The feud between Michael Jordan and Isiah Thomas hasn’t shown signs of fading even a bit. It seems to be getting heated with every passing year.

Since the release of “The Last Dance,” the bad blood between the two Hall of Famers has only gotten more intense. Thomas, in Cedric Maxwell’s episode, added more fuel to the fire with what he had to say about Jordan’s Chicago Bulls:

(14:15 mark)

“The Bulls, Jordan, every time you hit him, he was crying… Going to David Stern’s office having a meeting about getting hit, getting fouled, you gotta change the rules.
"I’m like, ‘Wait a minute. I watched Dr. J [Erving] get beat up, I watched Magic [Johnson] get beat up [and] I watched Bird get beat up. I done get beat up. Everybody get beat up. Now we gotta change the rules ‘cause he getting hit?’"

"Zeke" had an even more scathing remark about the NBA favoring Jordan last year in another interview:

"Y'all want him to win; y'all changed all the rules so he can win. Wait a minute now; these are the facts."

Isiah Thomas’ Detroit Pistons played a brand of physical basketball that most fans, including a few analysts, called dirty. They particularly had rules designed to contain Michael Jordan, who was a one-man show in Chicago.

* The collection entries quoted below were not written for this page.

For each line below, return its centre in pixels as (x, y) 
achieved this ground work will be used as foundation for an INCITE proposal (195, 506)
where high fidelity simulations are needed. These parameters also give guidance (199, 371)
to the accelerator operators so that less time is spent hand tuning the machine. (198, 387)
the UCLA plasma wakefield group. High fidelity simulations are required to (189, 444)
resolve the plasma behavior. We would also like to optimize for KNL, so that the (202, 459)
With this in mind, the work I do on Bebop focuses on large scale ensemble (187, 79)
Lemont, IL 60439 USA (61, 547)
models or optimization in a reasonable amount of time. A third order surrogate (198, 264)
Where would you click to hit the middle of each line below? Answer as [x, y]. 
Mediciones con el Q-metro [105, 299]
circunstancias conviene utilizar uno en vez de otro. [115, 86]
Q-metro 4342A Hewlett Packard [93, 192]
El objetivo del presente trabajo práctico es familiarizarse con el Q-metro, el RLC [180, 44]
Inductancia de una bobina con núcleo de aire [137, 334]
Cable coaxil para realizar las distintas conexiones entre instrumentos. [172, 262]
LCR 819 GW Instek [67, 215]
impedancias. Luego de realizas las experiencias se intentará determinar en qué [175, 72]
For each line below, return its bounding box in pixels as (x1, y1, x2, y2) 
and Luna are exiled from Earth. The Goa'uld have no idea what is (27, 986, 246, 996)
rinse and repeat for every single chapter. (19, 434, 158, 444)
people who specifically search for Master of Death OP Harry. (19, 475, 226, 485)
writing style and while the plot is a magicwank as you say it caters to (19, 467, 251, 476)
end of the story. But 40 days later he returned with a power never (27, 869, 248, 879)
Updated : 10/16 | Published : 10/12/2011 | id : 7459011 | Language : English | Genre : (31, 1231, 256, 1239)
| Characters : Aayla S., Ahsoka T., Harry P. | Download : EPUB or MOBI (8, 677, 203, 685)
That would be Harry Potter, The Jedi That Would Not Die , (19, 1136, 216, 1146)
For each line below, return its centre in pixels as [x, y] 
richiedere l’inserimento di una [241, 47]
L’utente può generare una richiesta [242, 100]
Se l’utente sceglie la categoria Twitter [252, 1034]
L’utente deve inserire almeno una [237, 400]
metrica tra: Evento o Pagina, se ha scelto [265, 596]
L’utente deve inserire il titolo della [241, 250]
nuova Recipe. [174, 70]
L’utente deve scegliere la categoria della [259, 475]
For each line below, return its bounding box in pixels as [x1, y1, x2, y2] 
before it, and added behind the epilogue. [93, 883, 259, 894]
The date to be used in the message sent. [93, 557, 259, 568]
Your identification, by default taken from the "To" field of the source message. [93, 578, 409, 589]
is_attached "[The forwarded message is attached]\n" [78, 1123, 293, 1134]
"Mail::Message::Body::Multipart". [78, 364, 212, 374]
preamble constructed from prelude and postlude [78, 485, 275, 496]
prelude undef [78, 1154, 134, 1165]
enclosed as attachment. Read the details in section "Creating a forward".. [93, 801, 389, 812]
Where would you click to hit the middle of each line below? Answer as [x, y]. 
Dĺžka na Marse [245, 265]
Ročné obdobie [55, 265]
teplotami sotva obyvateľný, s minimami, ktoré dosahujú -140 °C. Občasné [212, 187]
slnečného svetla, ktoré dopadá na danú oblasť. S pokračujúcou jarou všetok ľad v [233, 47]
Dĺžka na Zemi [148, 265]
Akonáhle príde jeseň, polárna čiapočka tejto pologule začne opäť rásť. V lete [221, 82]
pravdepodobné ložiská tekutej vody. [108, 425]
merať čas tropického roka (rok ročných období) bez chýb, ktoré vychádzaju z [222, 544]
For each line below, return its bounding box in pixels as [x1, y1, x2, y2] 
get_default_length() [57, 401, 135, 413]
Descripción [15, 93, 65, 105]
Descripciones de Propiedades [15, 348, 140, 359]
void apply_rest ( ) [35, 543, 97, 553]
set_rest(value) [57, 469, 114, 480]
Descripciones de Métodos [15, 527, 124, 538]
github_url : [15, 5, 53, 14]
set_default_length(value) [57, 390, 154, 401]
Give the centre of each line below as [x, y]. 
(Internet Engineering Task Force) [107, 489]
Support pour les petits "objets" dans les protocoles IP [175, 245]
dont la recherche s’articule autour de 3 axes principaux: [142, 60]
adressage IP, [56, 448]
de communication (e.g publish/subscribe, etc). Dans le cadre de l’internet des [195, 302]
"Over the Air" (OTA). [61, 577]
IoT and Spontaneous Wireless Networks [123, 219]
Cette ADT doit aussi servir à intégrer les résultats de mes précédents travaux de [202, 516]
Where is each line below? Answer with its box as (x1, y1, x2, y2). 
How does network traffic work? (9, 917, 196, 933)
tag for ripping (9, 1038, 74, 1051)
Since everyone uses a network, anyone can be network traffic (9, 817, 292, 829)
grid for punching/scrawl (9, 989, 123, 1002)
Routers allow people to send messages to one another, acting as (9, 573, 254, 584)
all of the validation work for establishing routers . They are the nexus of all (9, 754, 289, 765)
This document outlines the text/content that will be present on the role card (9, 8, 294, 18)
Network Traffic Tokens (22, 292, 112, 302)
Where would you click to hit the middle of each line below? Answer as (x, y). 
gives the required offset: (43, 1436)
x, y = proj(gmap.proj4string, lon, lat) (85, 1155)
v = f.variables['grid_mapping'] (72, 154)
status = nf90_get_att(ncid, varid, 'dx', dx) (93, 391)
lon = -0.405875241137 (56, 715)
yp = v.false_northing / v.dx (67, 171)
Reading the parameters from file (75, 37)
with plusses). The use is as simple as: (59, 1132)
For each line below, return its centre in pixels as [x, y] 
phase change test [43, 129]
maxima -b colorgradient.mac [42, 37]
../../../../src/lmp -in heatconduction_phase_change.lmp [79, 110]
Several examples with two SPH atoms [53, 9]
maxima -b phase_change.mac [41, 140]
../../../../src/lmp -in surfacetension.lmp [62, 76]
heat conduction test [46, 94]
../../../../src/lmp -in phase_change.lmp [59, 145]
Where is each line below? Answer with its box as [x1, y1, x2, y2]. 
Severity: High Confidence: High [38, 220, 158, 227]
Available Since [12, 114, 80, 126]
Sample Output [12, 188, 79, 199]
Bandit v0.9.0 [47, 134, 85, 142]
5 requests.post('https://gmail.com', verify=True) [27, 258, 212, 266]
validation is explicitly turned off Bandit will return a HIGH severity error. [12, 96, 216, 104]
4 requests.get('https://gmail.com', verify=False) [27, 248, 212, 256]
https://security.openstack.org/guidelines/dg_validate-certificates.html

“Air Jordan,” at that time, was becoming the face of the NBA and was pushing the league to heights never before seen. The league probably felt that it needed to do a better job of keeping Jordan from the abuse of the tactics like the one employed by the “Bad Boys.”


Michael Jordan’s Chicago Bulls eventually overcame the Detroit Pistons’ physicality to rule the NBA

The Detroit Pistons were the Chicago Bulls’ biggest stumbling blocks to NBA dominance. From 1988 to 1990, the Bulls increasingly got better but they were still booted out of the playoffs by the "Bad Boys.”

In 1991, the Bulls finally came through. They swept the Pistons, forcing their former tormentors to leave the court before the game was over. Detroit’s walk-off was a signal of their descent from power.

Isiah Thomas would argue that old age had finally caught up with them, which is why the Chicago Bulls and Michael Jordan dominated the NBA.

When Chicago won its first championship in 1991, “Zeke” was 29, Joe Dumars was 27 and Dennis Rodman was 29. Only Bill Laimbeer was past 30 among Detroit’s championship core. He was 33 at that time.

The emerging Bulls had finally learned how to deal with the Pistons' bruising physicality. Once they did that, no one could stop them.

Isiah Thomas told Maxwell that the Chicago Bulls and Michael Jordan refused to take lessons from them. With the way Jordan and crew demolished the Pistons, “Zeke” might have underestimated the Bulls’ resilience and ability to learn and adapt.